When we declare an array and provide its size, the array is called a static array. The size of the array is set in stone and will never change. Ever.

We can perform static initialization of an array:

void some_function(void)
{
  int array1[5] = {1, 2, 3, 4, 5};  /* All elements are initialized */
  ...
}
In partial initialization, if we "run out" of initializers, the remaining elements are set to 0 (they are NOT undefined):
int array3[5] = {1, 2, 3};          /* 1, 2, 3, 0, 0 */
However, it is an error to provide too many initializers:
int array4[5] = {1, 2, 3, 4, 5, 6}; /* error: too many initializers */
warning: excess elements in array initializer
   int a[2] = {1, 2, 3};
                     ^
C has a convenient feature that allows us to leave the size of the array empty. The compiler automatically fills in the size based on the number of initializers provided:
int array5[] = {1, 2, 3};          /* array5 has 3 elements */
int array6[] = {1, 2, 3, 4, 5, 6}; /* array6 has 6 elements */
A very convenient (and efficient) way to initialize all elements to 0:
int array3[50] = {0};             /* All 50 elements (0 through 49) are set to 0 */


Example: Given a date in the form of month/day, print out the day of the year.
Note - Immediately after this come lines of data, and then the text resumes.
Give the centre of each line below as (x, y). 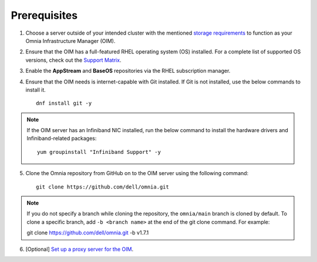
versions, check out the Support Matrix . (73, 60)
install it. (36, 90)
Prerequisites (44, 15)
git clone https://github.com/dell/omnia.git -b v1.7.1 (88, 233)
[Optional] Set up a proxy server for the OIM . (80, 249)
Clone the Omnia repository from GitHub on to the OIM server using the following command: (137, 173)
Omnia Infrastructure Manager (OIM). (70, 41)
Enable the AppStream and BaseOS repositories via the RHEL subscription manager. (128, 71)
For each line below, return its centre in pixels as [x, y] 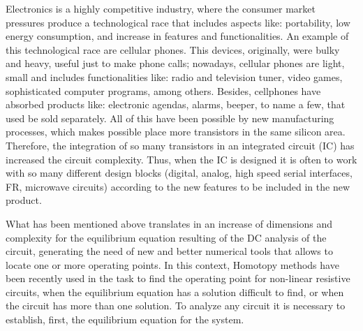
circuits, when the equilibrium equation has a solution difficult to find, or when [175, 292]
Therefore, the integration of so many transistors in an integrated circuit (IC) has [180, 145]
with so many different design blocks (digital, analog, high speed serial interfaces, [179, 173]
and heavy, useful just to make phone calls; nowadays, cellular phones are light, [175, 63]
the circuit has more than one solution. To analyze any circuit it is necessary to [176, 306]
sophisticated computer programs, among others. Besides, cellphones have [163, 90]
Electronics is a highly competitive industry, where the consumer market [161, 8]
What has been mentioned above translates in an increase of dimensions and [169, 223]
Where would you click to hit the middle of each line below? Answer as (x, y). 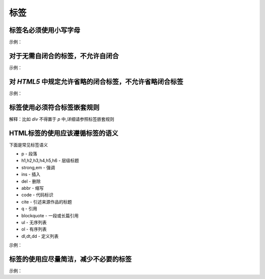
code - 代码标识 (37, 195)
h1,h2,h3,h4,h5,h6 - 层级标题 (50, 161)
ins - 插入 (31, 175)
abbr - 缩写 (33, 188)
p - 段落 (29, 154)
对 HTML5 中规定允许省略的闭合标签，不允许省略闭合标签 (96, 82)
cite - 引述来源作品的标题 (47, 202)
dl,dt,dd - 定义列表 (40, 236)
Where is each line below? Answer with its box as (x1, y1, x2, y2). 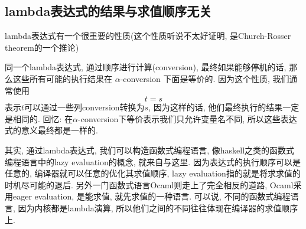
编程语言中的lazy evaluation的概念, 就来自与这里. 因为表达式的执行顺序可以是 (5, 155, 301, 168)
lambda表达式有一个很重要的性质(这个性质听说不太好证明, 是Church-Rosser (5, 30, 291, 42)
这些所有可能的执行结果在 (12, 72, 112, 84)
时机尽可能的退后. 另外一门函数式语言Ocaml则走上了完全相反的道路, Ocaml (5, 178, 294, 191)
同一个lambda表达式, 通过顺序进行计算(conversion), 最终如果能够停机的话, (5, 61, 287, 73)
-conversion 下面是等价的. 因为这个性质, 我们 (120, 72, 289, 84)
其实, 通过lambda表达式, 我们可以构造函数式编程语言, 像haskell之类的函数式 (5, 143, 295, 156)
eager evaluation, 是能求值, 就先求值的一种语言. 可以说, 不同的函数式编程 (12, 190, 291, 202)
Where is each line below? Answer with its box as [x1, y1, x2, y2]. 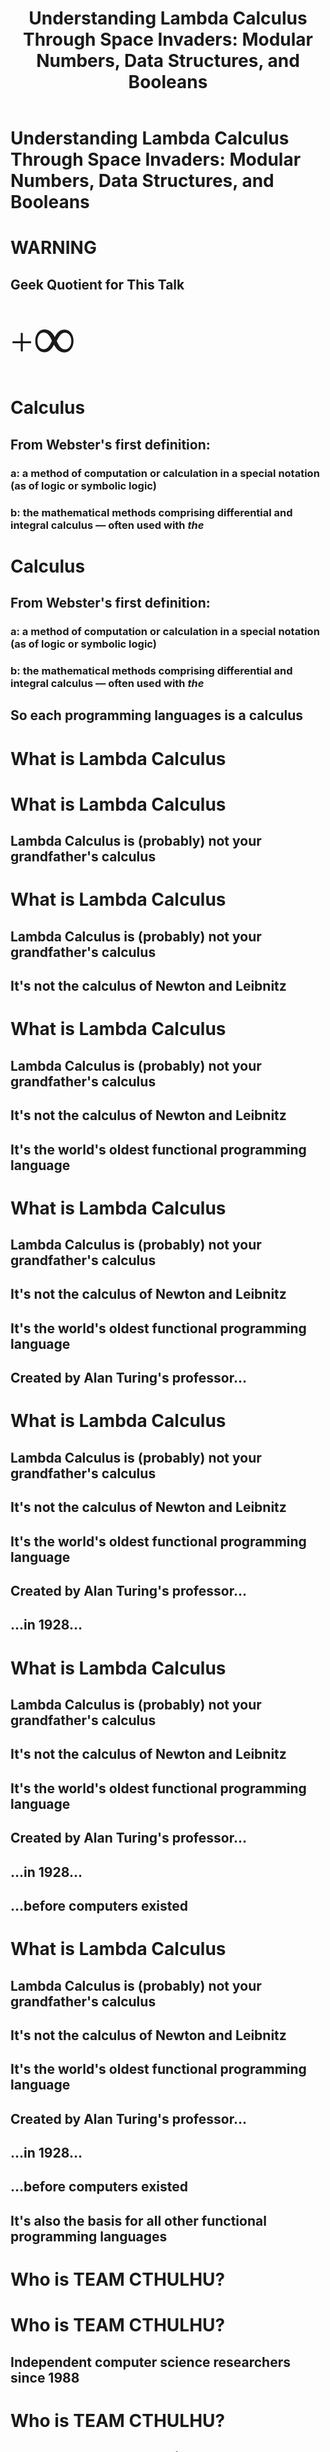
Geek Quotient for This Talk [10, 276, 185, 293]
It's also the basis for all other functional [10, 2212, 267, 2229]
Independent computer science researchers [10, 2353, 291, 2371]
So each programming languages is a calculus [10, 707, 304, 724]
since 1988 [10, 2369, 80, 2386]
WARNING [10, 237, 97, 259]
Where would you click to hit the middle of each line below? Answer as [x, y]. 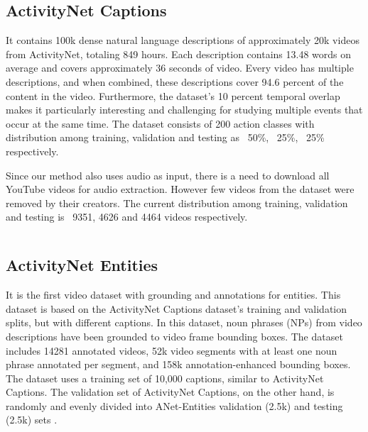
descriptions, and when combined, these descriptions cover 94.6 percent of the [175, 81]
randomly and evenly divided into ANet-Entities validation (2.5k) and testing [174, 405]
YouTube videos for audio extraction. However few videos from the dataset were [180, 189]
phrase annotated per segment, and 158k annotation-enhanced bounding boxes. [178, 364]
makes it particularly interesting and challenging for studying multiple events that [184, 110]
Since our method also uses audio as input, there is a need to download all [168, 175]
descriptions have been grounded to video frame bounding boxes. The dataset [174, 336]
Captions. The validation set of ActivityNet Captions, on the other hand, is [170, 392]

For example:

Day of Year for 1/1 is 1
Day of Year for 2/1 is 32
Day of Year for 5/13 is 133
Day of Year for 12/31 is 365
Not using arrays:
void DayOfYear(void)
{
    /* The number of days in each month, assume non-leap year */
  int jan = 31;  int feb = 28;  int mar = 31;
  int apr = 30;  int may = 31;  int jun = 30;
  int jul = 31;  int aug = 31;  int sep = 30;
  int oct = 31;  int nov = 30;  int dec = 31;
  
  int month, day; /* Current month and day */
  int count = 0;  /* Total count of days   */

    /* Prompt the user for month/day */
  printf("Enter a date (m/d): ");
  scanf("%d/%d", &month, &day);

    /*
     * Add up the number of days in the previous months
     * The break statements are intentionally missing!
     */
  switch (month)
  {
    case 12: 
      count += nov;
    case 11: 
      count += oct;
    case 10: 
      count += sep;
    case  9: 
      count += aug;
    case  8: 
      count += jul;
    case  7: 
      count += jun;
    case  6: 
      count += may;
    case  5: 
      count += apr;
    case  4: 
      count += mar;
    case  3: 
      count += feb;
    case  2: 
      count += jan;

    default: 
      count += day; /* Add in this month's days */
  }

    /* Format and print out the results */
  printf("The date %i/%i is day number %i\n", month, day, count);
}
The same problem using an array:
void DayOfYear(void)
{
    /* The number of days in each month, assume non-leap year */
  int months[] = {31, 28, 31, 30, 31, 30, 31, 31, 30, 31, 30, 31};

  int month;     /* Current month       */
  int day;       /* Current day         */
  int count = 0; /* Total count of days */
  int i;         /* Loop counter        */

    /* Prompt the user for month/day */
  printf("Enter a date (mm/dd): ");
  scanf("%d/%d", &month, &day);

    /* Add up the days in previous months */
  for (i = 0; i < month - 1; i++)
    count += months[i];

    /* Add in this month's days */
  count += day;

    /* Format and print out the results */
  printf("The date %i/%i is day number %i\n", month, day, count);
}
One final note about arrays: If you initialize array elements, the initializers must be constant expressions, i.e. their values must be known at compile-time.
#include <stdio.h>

int foo(int a, int  b)
{
  return a + b;
}

int main(void)
{
    /* Not allowed in C89/90 */
  int array[3] = {1, 2, foo(3, 4)};

  return array[0];
}
Warnings from gcc:
warning: initializer element is not computable at load time [-Wpedantic]
Warnings from clang:
warning: initializer for aggregate is not a compile-time constant [-Wc99-extensions]
Warnings from Microsoft's compiler:
warning C4204: nonstandard extension used: non-constant aggregate initializer

Passing Arrays to Functions

Arrays in C are treated differently than other types:

Let's see how this might be a problem.

This example works as expected (It finds the largest element in an array of integers). A pointer to the first element is passed to the function find_largest, along with the size (number of elements) in the array. Since the function has a pointer to the first element, it can access every element of the array using the subscript operator:

int main(void)
{
  int a[] = {4, 5, 3, 9, 5, 2, 7, 6};
  int largest;

  printf("Array before:\n");
  print_array(a, 8);

  largest = find_largest(a, 8);
  printf("Largest value: %i\n", largest);

  printf("Array after:\n");
  print_array(a, 8);

  return 0;
}

Output:
Array before:
    4    5    3    9    5    2    7    6
Largest value: 9
Array after:
    4    5    3    9    5    2    7    6
/* Assumes at least one element in the array */
int find_largest(int a[], int size)
{
  int i;
  int max = a[0]; /* assume first is largest */

  for (i = 1; i < size; i++)
    if (a[i] > max) 
      max = a[i];  /* found a larger one */

  return max;
}
Let's modify the function to do something unexpected.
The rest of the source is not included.